What you should do: Report, as a single number, how many lines of the records contain the word "https".

(Source data)
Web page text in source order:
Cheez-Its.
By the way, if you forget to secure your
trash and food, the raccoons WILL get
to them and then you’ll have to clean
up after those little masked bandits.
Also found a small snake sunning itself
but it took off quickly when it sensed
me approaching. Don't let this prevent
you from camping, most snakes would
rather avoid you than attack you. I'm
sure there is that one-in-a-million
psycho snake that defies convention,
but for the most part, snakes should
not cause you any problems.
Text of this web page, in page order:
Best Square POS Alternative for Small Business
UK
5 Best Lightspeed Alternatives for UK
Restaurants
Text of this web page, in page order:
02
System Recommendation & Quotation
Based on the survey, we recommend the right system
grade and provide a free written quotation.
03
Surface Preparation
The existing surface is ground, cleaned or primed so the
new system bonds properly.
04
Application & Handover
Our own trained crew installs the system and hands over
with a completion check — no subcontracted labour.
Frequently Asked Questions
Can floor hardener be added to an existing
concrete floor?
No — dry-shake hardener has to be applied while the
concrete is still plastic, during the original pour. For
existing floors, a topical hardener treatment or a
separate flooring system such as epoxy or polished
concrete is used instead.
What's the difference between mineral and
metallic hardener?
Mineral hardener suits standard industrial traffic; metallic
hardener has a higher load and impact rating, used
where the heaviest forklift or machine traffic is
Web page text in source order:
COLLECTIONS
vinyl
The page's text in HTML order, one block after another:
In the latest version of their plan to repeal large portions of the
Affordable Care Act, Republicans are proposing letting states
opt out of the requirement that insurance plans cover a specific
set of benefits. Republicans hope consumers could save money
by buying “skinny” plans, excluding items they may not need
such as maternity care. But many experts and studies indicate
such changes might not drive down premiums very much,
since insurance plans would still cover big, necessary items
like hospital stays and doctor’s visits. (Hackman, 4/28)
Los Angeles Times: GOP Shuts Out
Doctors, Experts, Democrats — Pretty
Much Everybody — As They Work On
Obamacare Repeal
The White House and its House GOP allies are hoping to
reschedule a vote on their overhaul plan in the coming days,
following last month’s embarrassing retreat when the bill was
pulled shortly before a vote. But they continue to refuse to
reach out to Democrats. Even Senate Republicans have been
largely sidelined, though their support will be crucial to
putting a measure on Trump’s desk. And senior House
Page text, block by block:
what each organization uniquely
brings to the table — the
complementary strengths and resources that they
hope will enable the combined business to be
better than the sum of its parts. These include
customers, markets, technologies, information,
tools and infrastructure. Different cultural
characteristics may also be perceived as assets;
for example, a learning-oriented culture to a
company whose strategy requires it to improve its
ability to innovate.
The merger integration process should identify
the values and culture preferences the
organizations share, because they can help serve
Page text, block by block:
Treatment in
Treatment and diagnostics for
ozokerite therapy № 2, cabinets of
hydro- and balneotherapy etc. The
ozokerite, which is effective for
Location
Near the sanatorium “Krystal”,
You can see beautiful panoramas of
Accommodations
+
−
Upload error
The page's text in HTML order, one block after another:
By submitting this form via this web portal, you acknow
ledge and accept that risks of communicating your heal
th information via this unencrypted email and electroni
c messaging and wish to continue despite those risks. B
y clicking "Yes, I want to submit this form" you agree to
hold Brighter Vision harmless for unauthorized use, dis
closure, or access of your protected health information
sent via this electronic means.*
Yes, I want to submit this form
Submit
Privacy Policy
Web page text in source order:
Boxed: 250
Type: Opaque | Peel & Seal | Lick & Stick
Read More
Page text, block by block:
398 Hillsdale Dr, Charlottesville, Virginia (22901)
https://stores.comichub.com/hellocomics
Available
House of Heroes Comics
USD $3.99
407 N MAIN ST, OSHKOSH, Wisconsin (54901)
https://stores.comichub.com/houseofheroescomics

Your response: 2